*Task item*
Give all the lines below again, exactly, with no pictures.

*Exercise material*
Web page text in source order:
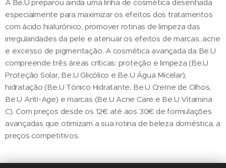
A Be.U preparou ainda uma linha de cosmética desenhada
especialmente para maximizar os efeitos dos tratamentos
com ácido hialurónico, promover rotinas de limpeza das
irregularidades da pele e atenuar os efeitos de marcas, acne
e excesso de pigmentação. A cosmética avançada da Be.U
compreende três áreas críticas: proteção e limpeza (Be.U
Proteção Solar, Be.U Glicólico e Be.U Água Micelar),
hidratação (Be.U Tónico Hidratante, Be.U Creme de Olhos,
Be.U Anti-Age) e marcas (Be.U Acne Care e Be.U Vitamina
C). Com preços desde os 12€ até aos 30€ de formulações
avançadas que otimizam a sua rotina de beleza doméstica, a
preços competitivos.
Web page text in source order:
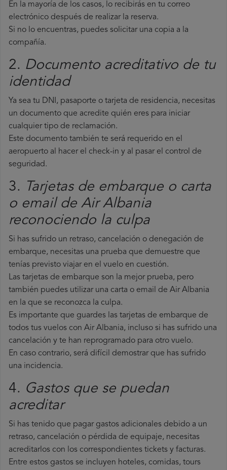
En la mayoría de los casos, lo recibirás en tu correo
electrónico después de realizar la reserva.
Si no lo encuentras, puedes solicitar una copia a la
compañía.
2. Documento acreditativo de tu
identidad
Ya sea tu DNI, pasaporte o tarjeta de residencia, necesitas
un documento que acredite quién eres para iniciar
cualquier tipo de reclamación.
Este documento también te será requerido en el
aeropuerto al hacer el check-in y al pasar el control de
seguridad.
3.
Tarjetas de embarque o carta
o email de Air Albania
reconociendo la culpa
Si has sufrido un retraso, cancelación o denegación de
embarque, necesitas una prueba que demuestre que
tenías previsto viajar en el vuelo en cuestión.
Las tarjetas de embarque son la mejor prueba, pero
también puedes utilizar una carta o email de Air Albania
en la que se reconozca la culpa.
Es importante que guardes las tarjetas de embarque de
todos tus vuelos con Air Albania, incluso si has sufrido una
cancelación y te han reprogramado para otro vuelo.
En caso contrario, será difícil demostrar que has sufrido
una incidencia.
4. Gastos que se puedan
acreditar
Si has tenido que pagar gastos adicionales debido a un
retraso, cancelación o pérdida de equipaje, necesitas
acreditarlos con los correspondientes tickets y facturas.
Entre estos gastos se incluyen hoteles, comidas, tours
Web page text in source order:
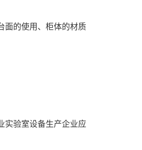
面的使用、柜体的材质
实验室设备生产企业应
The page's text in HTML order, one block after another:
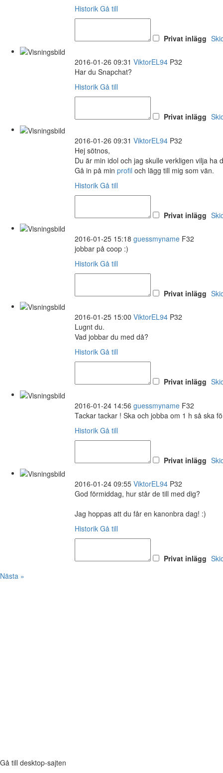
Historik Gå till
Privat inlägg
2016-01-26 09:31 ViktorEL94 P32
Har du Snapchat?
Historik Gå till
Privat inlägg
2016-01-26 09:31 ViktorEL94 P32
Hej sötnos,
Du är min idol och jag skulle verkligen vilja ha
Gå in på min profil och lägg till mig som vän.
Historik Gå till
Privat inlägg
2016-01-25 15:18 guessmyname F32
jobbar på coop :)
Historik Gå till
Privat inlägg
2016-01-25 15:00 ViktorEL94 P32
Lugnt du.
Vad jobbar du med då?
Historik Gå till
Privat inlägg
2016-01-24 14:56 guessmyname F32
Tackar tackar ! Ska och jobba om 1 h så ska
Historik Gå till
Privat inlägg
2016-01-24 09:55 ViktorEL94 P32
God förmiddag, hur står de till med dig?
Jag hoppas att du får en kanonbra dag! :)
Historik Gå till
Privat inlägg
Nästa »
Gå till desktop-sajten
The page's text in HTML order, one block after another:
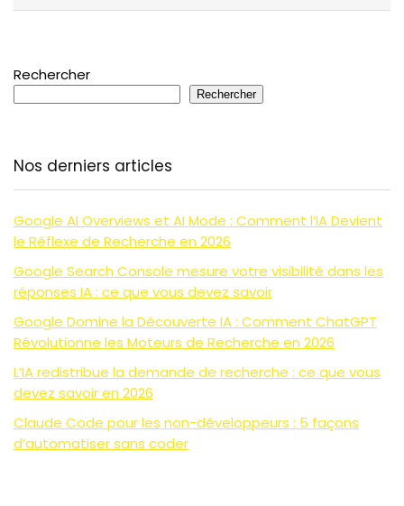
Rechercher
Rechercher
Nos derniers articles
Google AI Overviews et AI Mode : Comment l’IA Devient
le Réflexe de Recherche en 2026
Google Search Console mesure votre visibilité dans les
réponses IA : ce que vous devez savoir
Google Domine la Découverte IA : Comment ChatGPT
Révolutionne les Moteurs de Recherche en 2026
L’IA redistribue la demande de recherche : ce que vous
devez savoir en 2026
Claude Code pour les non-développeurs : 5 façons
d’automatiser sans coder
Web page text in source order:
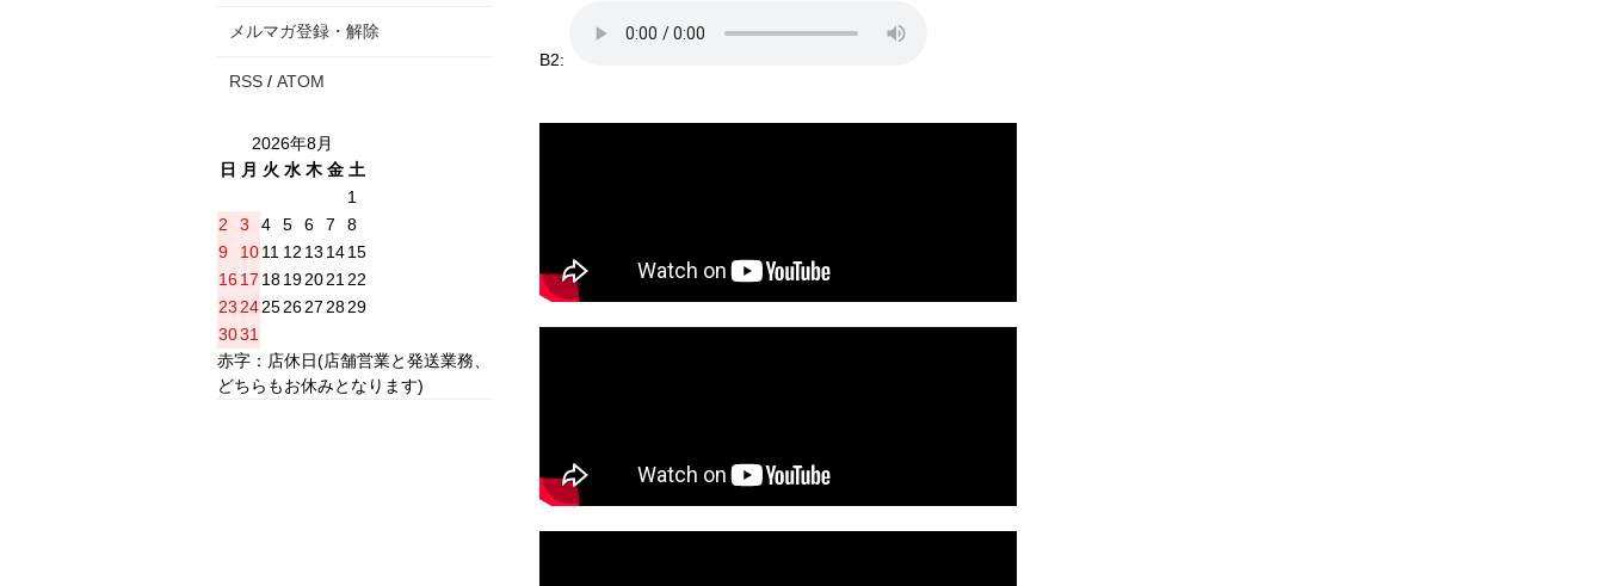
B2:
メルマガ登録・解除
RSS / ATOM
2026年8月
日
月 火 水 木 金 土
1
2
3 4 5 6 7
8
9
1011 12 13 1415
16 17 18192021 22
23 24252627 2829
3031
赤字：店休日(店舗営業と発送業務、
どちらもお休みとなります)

*Your solution*
Web page text in source order:
A Be.U preparou ainda uma linha de cosmética desenhada
especialmente para maximizar os efeitos dos tratamentos
com ácido hialurónico, promover rotinas de limpeza das
irregularidades da pele e atenuar os efeitos de marcas, acne
e excesso de pigmentação. A cosmética avançada da Be.U
compreende três áreas críticas: proteção e limpeza (Be.U
Proteção Solar, Be.U Glicólico e Be.U Água Micelar),
hidratação (Be.U Tónico Hidratante, Be.U Creme de Olhos,
Be.U Anti-Age) e marcas (Be.U Acne Care e Be.U Vitamina
C). Com preços desde os 12€ até aos 30€ de formulações
avançadas que otimizam a sua rotina de beleza doméstica, a
preços competitivos.
Web page text in source order:
En la mayoría de los casos, lo recibirás en tu correo
electrónico después de realizar la reserva.
Si no lo encuentras, puedes solicitar una copia a la
compañía.
2. Documento acreditativo de tu
identidad
Ya sea tu DNI, pasaporte o tarjeta de residencia, necesitas
un documento que acredite quién eres para iniciar
cualquier tipo de reclamación.
Este documento también te será requerido en el
aeropuerto al hacer el check-in y al pasar el control de
seguridad.
3.
Tarjetas de embarque o carta
o email de Air Albania
reconociendo la culpa
Si has sufrido un retraso, cancelación o denegación de
embarque, necesitas una prueba que demuestre que
tenías previsto viajar en el vuelo en cuestión.
Las tarjetas de embarque son la mejor prueba, pero
también puedes utilizar una carta o email de Air Albania
en la que se reconozca la culpa.
Es importante que guardes las tarjetas de embarque de
todos tus vuelos con Air Albania, incluso si has sufrido una
cancelación y te han reprogramado para otro vuelo.
En caso contrario, será difícil demostrar que has sufrido
una incidencia.
4. Gastos que se puedan
acreditar
Si has tenido que pagar gastos adicionales debido a un
retraso, cancelación o pérdida de equipaje, necesitas
acreditarlos con los correspondientes tickets y facturas.
Entre estos gastos se incluyen hoteles, comidas, tours
Web page text in source order:
面的使用、柜体的材质
实验室设备生产企业应
The page's text in HTML order, one block after another:
Historik Gå till
Privat inlägg
2016-01-26 09:31 ViktorEL94 P32
Har du Snapchat?
Historik Gå till
Privat inlägg
2016-01-26 09:31 ViktorEL94 P32
Hej sötnos,
Du är min idol och jag skulle verkligen vilja ha
Gå in på min profil och lägg till mig som vän.
Historik Gå till
Privat inlägg
2016-01-25 15:18 guessmyname F32
jobbar på coop :)
Historik Gå till
Privat inlägg
2016-01-25 15:00 ViktorEL94 P32
Lugnt du.
Vad jobbar du med då?
Historik Gå till
Privat inlägg
2016-01-24 14:56 guessmyname F32
Tackar tackar ! Ska och jobba om 1 h så ska
Historik Gå till
Privat inlägg
2016-01-24 09:55 ViktorEL94 P32
God förmiddag, hur står de till med dig?
Jag hoppas att du får en kanonbra dag! :)
Historik Gå till
Privat inlägg
Nästa »
Gå till desktop-sajten
The page's text in HTML order, one block after another:
Rechercher
Rechercher
Nos derniers articles
Google AI Overviews et AI Mode : Comment l’IA Devient
le Réflexe de Recherche en 2026
Google Search Console mesure votre visibilité dans les
réponses IA : ce que vous devez savoir
Google Domine la Découverte IA : Comment ChatGPT
Révolutionne les Moteurs de Recherche en 2026
L’IA redistribue la demande de recherche : ce que vous
devez savoir en 2026
Claude Code pour les non-développeurs : 5 façons
d’automatiser sans coder
Web page text in source order:
B2:
メルマガ登録・解除
RSS / ATOM
2026年8月
日
月 火 水 木 金 土
1
2
3 4 5 6 7
8
9
1011 12 13 1415
16 17 18192021 22
23 24252627 2829
3031
赤字：店休日(店舗営業と発送業務、
どちらもお休みとなります)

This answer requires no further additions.